**Requirement**
Only the lines below between the ones containing "Review, 26(1), 28-47." and "675-689. https://doi.org/10.1080/2372966x.2023.2224054", inclusive, are to be reproduced, each exactly as it stands.

**Provided data**
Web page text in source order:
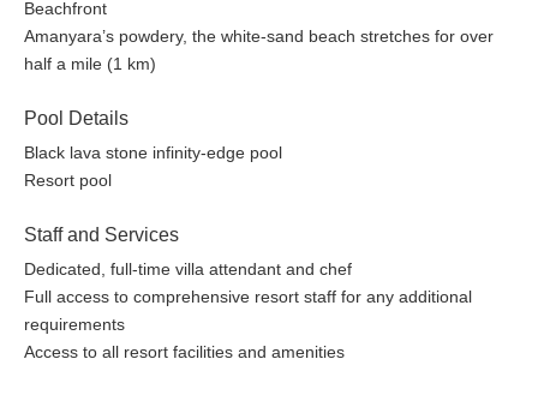
ocean kayaks, boogie boards, paddleboards, snorkeling
gear, and daily snorkeling trips
Dive Center offering all levels of PADI-certified scuba diving
Two floodlit clay tennis courts including complimentary
lessons or playing partners
Fully equipped Fitness Center
and adults
wraps, beauty treatments, yoga, and Pilates
Resort Boutique
Beachfront
Amanyara’s powdery, the white-sand beach stretches for over
half a mile (1 km)
Pool Details
Black lava stone infinity-edge pool
Resort pool
Staff and Services
Dedicated, full-time villa attendant and chef
Full access to comprehensive resort staff for any additional
requirements
Access to all resort facilities and amenities
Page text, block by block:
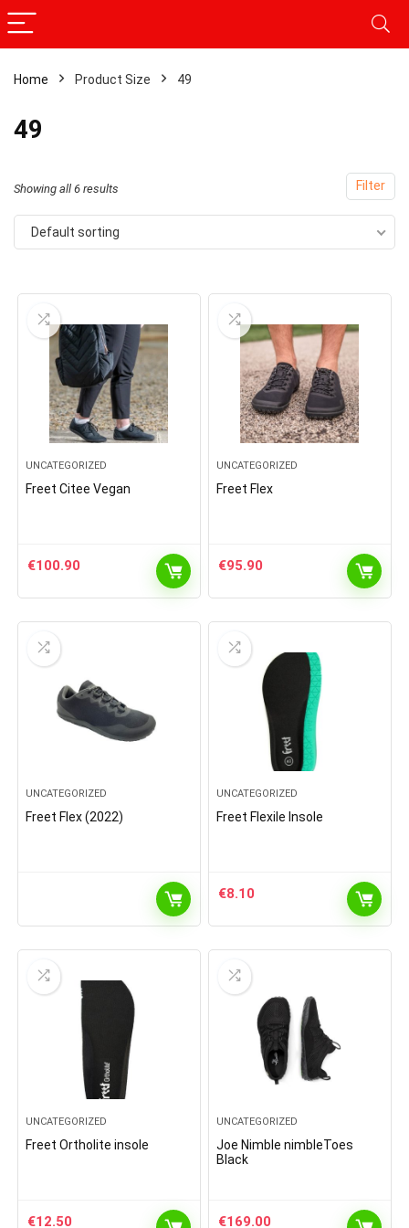
Home Product Size 49
49
Filter
Showing all 6 results
Default sorting
UNCATEGORIZED
Freet Citee Vegan
€100.90
UNCATEGORIZED
Freet Flex
€95.90
UNCATEGORIZED
Freet Flex (2022)
UNCATEGORIZED
Freet Flexile Insole
€8.10
UNCATEGORIZED
Freet Ortholite insole
€12.50
UNCATEGORIZED
Joe Nimble nimbleToes
Black
€169.00
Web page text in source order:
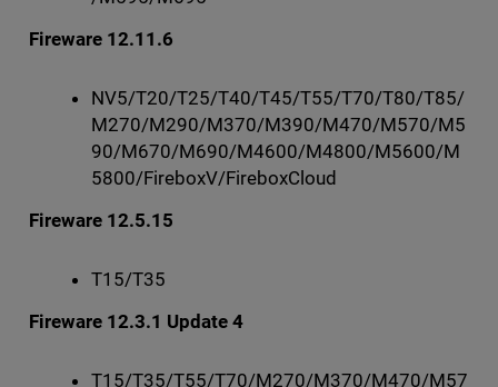
Fireware 12.11.6
NV5/T20/T25/T40/T45/T55/T70/T80/T85/
M270/M290/M370/M390/M470/M570/M5
90/M670/M690/M4600/M4800/M5600/M
5800/FireboxV/FireboxCloud
Fireware 12.5.15
T15/T35
Fireware 12.3.1 Update 4
T15/T35/T55/T70/M270/M370/M470/M57
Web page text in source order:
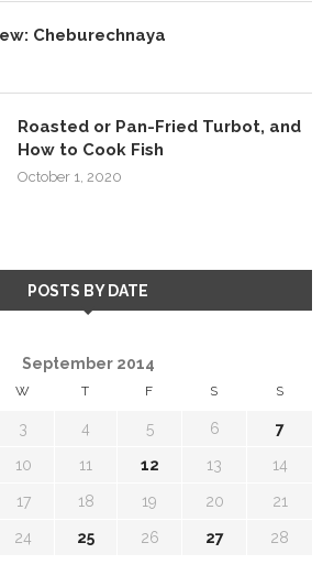
Cheburechnaya
Roasted or Pan-Fried Turbot, and
How to Cook Fish
October 1, 2020
POSTS BY DATE
September 2014
W T F S S
3 4 5 6 7
10 11 12 13 14
17 18 19 20 21
24 25 26 27 28
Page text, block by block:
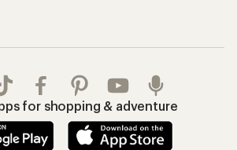
for shopping & adventure
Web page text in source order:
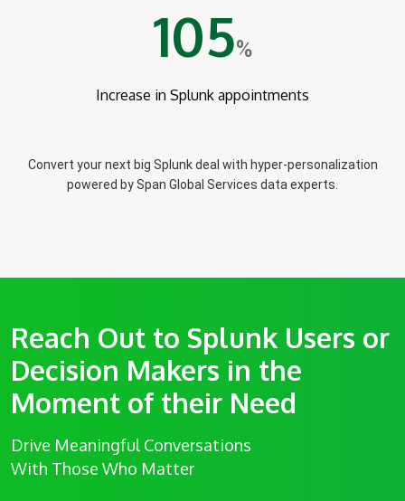
105%
Increase in Splunk appointments
Convert your next big Splunk deal with hyper-personalization
powered by Span Global Services data experts.
Reach Out to Splunk Users or
Decision Makers in the
Moment of their Need
Drive Meaningful Conversations
With Those Who Matter
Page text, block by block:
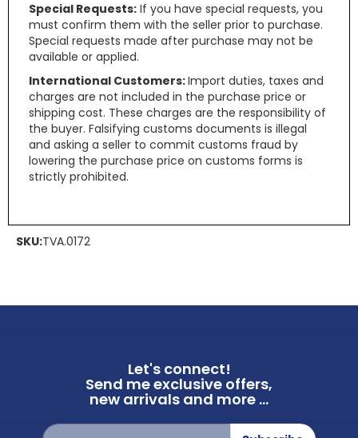
Special Requests: If you have special requests, you
must confirm them with the seller prior to purchase.
Special requests made after purchase may not be
available or applied.
International Customers:Import duties, taxes and
charges are not included in the purchase price or
shipping cost. These charges are the responsibility of
the buyer. Falsifying customs documents is illegal
and asking a seller to commit customs fraud by
lowering the purchase price on customs forms is
strictly prohibited.
SKU:TVA.0172
Let's connect!
Send me exclusive offers,
new arrivals and more ...
Sign
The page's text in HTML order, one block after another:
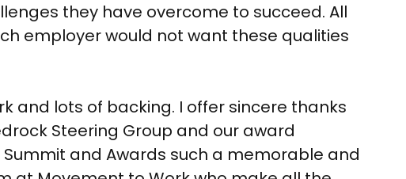
they have overcome to succeed. All
employer would not want these qualities
and lots of backing. I offer sincere thanks
Steering Group and our award
and Awards such a memorable and
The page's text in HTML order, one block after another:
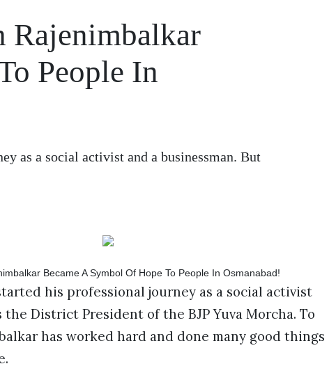
Rajenimbalkar
People In
as a social activist and a businessman. But
his professional journey as a social activist
the District President of the BJP Yuva Morcha. To
has worked hard and done many good things
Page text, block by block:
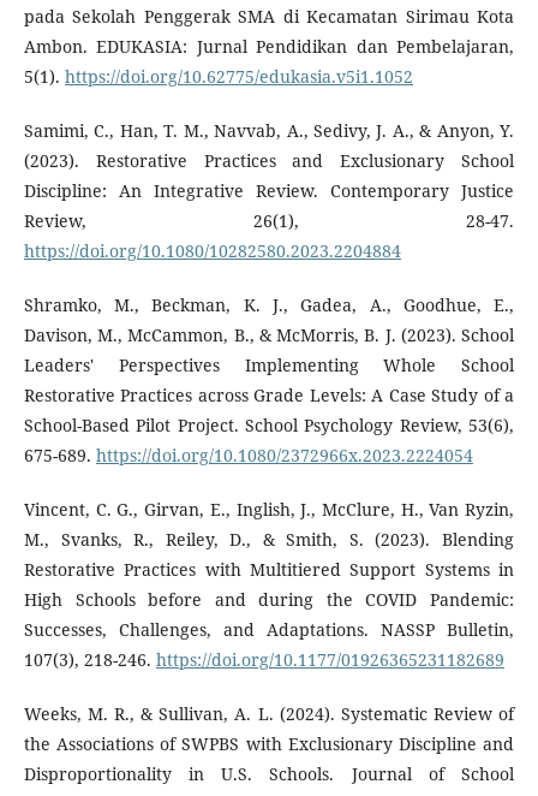
pada Sekolah Penggerak SMA di Kecamatan Sirimau Kota
Ambon. EDUKASIA: Jurnal Pendidikan dan Pembelajaran,
5(1). https://doi.org/10.62775/edukasia.v5i1.1052
Samimi, C., Han, T. M., Navvab, A., Sedivy, J. A., & Anyon, Y.
(2023). Restorative Practices and Exclusionary School
Discipline: An Integrative Review. Contemporary Justice
Review, 26(1), 28-47.
https://doi.org/10.1080/10282580.2023.2204884
Shramko, M., Beckman, K. J., Gadea, A., Goodhue, E.,
Davison, M., McCammon, B., & McMorris, B. J. (2023). School
Leaders' Perspectives Implementing Whole School
Restorative Practices across Grade Levels: A Case Study of a
School-Based Pilot Project. School Psychology Review, 53(6),
675-689. https://doi.org/10.1080/2372966x.2023.2224054
Vincent, C. G., Girvan, E., Inglish, J., McClure, H., Van Ryzin,
M., Svanks, R., Reiley, D., & Smith, S. (2023). Blending
Restorative Practices with Multitiered Support Systems in
High Schools before and during the COVID Pandemic:
Successes, Challenges, and Adaptations. NASSP Bulletin,
107(3), 218-246. https://doi.org/10.1177/01926365231182689
Weeks, M. R., & Sullivan, A. L. (2024). Systematic Review of
the Associations of SWPBS with Exclusionary Discipline and
Disproportionality in U.S. Schools. Journal of School

**Answer**
Review, 26(1), 28-47.
https://doi.org/10.1080/10282580.2023.2204884
Shramko, M., Beckman, K. J., Gadea, A., Goodhue, E.,
Davison, M., McCammon, B., & McMorris, B. J. (2023). School
Leaders' Perspectives Implementing Whole School
Restorative Practices across Grade Levels: A Case Study of a
School-Based Pilot Project. School Psychology Review, 53(6),
675-689. https://doi.org/10.1080/2372966x.2023.2224054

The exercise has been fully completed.